Die Kategorie Labor umfasst sämtliche geotechnischen, bodenmechanischen und felsmechanischen Laboruntersuchungen, die für eine fundierte Baugrundbeurteilung im Raum Neubrandenburg erforderlich sind. Von der klassischen Korngrößenverteilung über Konsistenzgrenzen bis hin zu komplexen Festigkeits- und Verformungsversuchen – die Laboranalytik liefert die unverzichtbaren Kennwerte, die in die erdstatischen Nachweise und Gründungsbemessungen einfließen. Gerade in einer wachsenden Stadt wie Neubrandenburg, in der sowohl innerstädtische Nachverdichtung als auch die Erschließung neuer Wohn- und Gewerbegebiete voranschreiten, ist die belastbare experimentelle Bestimmung der Bodenkennwerte der Schlüssel zur wirtschaftlichen und standsicheren Planung.

Die quartärgeologische Situation in Neubrandenburg ist geprägt von den Ablagerungen der Weichsel-Kaltzeit.
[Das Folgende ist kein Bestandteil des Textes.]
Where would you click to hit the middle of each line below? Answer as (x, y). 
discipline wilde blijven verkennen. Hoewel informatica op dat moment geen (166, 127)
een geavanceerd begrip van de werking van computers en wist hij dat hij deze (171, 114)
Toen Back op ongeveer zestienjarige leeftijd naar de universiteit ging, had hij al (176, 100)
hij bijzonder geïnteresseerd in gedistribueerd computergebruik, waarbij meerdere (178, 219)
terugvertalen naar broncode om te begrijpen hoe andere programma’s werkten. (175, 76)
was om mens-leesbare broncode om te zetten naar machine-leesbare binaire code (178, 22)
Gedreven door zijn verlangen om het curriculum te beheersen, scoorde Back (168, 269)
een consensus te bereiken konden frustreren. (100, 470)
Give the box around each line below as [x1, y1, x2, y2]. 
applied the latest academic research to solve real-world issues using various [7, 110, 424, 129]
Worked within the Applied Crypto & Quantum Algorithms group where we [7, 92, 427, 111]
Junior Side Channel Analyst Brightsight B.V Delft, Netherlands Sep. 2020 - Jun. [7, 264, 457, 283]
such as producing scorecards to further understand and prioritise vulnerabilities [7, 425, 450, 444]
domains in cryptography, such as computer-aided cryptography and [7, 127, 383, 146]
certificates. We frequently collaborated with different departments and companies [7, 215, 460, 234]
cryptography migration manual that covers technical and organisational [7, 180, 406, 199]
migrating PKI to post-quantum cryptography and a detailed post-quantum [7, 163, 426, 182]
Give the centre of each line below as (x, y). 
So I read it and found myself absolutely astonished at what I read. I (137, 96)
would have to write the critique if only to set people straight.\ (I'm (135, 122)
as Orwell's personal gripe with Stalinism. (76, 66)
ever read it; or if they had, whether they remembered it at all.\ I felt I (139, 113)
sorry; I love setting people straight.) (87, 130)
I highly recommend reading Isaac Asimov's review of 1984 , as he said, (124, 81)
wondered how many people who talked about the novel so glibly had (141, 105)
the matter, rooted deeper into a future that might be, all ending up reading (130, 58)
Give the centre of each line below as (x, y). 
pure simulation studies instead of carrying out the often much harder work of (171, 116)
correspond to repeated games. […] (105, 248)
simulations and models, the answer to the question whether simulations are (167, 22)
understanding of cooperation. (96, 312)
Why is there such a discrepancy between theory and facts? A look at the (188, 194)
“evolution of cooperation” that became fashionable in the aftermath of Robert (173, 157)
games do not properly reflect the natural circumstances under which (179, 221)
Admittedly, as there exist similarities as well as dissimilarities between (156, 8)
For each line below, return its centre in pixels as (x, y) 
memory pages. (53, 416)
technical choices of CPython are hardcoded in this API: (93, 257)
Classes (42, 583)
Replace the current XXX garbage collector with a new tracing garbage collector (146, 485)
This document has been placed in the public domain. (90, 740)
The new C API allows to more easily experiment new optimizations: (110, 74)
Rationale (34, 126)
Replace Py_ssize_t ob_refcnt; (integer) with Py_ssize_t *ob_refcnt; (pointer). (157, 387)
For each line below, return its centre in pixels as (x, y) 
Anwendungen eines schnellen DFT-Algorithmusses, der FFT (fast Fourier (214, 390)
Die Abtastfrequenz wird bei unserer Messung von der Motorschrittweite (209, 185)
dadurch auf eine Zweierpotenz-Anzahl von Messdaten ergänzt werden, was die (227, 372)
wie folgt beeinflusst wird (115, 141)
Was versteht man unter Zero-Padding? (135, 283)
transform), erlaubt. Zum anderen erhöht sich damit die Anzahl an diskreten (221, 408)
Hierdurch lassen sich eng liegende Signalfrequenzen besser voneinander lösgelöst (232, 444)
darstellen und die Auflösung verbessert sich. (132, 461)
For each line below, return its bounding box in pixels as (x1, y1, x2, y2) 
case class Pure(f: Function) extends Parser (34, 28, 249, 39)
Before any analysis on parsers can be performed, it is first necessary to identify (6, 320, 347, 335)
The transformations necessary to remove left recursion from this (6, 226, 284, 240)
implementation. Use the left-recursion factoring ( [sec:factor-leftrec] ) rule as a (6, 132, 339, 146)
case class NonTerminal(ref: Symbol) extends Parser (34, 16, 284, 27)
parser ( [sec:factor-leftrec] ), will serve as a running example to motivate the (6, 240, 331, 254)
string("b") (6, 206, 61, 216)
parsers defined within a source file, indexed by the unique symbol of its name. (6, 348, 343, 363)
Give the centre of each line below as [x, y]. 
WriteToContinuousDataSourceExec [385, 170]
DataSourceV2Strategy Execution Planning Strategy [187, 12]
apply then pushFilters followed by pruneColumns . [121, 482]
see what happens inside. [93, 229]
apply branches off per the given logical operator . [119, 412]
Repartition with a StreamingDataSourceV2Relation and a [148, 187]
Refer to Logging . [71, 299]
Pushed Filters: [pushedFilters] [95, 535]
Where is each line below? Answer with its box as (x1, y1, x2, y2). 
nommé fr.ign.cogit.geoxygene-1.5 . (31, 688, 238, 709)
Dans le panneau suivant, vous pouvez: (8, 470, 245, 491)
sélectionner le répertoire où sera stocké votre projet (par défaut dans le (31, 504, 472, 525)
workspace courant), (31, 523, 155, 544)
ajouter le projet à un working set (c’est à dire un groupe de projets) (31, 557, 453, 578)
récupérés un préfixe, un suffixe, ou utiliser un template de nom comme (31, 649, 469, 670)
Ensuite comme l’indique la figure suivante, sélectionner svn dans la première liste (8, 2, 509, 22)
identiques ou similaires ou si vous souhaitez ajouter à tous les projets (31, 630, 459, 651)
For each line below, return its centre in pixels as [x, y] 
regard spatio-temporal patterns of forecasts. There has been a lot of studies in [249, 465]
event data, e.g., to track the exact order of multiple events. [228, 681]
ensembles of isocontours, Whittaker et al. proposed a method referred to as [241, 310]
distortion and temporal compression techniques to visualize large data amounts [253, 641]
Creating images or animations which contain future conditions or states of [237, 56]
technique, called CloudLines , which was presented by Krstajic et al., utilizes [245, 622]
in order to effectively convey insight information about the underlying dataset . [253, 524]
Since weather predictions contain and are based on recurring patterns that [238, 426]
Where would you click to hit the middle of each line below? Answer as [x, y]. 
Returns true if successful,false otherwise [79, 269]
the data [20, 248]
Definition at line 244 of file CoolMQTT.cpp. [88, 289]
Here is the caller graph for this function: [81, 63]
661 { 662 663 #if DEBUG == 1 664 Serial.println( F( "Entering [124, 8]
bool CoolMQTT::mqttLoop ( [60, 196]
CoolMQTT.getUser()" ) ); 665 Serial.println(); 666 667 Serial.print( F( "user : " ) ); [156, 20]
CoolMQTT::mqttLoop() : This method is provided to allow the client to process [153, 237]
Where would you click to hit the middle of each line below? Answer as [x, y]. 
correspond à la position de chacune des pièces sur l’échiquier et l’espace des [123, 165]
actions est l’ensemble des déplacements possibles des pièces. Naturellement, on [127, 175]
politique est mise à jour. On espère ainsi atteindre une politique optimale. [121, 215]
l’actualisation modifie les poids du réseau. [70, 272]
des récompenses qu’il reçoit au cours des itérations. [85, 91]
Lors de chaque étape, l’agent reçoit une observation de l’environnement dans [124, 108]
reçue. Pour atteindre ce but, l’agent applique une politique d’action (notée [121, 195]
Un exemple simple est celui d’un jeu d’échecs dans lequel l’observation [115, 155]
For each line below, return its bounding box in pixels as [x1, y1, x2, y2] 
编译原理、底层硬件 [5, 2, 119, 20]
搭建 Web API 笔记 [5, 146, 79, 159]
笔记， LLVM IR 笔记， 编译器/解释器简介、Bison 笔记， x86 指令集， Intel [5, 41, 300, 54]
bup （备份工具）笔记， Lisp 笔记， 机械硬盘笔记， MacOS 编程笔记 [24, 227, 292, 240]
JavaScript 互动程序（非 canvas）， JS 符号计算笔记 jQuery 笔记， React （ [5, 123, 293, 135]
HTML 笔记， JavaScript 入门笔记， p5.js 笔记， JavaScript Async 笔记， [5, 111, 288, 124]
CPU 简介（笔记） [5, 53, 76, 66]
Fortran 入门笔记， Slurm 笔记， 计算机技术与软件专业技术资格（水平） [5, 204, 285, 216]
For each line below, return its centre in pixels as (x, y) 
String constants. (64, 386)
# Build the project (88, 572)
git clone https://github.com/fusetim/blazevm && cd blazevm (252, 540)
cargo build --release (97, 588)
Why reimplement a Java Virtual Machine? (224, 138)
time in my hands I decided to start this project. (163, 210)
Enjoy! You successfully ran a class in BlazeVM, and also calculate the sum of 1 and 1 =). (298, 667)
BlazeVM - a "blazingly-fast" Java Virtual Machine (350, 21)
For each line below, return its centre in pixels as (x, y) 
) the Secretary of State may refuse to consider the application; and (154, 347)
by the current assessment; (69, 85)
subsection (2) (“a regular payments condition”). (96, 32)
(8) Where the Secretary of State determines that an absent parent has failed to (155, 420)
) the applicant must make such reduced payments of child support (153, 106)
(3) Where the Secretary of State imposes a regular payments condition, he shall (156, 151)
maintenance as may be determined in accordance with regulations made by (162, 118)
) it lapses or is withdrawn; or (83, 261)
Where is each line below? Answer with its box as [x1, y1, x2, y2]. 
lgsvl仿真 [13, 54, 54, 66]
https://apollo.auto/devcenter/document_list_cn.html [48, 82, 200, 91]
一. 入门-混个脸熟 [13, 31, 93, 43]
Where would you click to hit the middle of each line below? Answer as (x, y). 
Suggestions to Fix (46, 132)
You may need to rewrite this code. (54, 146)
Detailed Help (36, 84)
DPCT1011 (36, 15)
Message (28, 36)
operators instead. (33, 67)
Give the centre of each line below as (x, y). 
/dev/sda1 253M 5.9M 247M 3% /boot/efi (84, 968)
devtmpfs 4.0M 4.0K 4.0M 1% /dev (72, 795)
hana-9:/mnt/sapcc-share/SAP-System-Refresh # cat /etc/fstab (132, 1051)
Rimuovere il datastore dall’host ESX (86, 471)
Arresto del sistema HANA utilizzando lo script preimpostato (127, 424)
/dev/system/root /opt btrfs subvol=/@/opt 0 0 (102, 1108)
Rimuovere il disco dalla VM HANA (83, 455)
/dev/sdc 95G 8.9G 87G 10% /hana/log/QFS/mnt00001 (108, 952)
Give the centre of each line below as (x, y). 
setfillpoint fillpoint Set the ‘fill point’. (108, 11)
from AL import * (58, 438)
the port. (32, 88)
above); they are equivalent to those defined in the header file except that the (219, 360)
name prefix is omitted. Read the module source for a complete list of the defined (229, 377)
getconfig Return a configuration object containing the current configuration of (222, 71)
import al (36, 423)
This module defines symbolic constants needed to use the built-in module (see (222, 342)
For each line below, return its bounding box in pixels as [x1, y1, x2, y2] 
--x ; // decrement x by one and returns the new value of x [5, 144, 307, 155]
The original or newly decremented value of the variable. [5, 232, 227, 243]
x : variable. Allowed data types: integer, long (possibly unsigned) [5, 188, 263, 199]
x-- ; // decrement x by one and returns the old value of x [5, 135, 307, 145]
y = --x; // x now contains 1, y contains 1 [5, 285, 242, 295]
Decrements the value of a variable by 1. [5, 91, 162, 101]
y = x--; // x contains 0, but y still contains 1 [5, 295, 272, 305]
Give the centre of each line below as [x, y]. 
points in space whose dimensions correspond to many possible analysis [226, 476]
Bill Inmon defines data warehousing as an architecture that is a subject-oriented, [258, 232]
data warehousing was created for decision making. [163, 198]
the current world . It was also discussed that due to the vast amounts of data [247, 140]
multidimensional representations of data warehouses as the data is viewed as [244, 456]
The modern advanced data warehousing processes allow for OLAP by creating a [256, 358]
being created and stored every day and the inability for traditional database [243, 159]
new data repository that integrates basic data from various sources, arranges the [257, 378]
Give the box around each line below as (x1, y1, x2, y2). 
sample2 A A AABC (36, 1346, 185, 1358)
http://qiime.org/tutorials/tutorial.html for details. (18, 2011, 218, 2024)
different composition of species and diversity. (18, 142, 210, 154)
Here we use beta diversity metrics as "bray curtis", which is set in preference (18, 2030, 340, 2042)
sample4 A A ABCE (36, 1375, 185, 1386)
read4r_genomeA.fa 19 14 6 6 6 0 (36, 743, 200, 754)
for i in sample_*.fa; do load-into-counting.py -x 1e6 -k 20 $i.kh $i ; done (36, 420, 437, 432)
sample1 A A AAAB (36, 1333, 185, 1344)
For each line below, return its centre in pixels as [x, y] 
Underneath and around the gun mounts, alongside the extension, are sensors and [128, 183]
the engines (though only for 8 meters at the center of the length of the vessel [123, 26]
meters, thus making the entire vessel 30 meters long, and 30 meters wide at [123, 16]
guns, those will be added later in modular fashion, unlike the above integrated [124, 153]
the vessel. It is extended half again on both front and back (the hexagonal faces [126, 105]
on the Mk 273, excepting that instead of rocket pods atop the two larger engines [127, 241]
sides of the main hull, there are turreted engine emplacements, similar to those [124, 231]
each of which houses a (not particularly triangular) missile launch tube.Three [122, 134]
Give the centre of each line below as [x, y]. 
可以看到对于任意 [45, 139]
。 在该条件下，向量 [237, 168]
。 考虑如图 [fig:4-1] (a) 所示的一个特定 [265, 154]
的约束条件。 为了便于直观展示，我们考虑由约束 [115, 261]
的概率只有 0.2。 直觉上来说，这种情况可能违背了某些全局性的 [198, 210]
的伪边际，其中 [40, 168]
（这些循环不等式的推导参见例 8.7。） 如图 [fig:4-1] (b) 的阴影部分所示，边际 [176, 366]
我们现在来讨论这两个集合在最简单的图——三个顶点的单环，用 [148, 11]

Geschiebemergel, Schmelzwassersande und Beckenschluffe bilden ein heterogenes Baugrundmosaik, das durch holozäne Moor- und Muddelagen in den Niederungsbereichen der Tollense und ihrer Zuflüsse ergänzt wird. Diese Wechsellagerung führt zu stark variierenden bodenmechanischen Eigenschaften auf engstem Raum. Während die Geschiebemergel bei ausreichender Konsistenz gute Tragfähigkeiten aufweisen, reagieren die eingeschalteten Beckenschluffe empfindlich auf Wasserzutritt und neigen zu Konsolidierungsverzögerungen. Die organischen Weichschichten in den Niederungen erfordern eine besonders sorgfältige Untersuchung der Zusammendrückbarkeit und Scherfestigkeit, um Setzungen und Stabilitätsprobleme sicher prognostizieren zu können.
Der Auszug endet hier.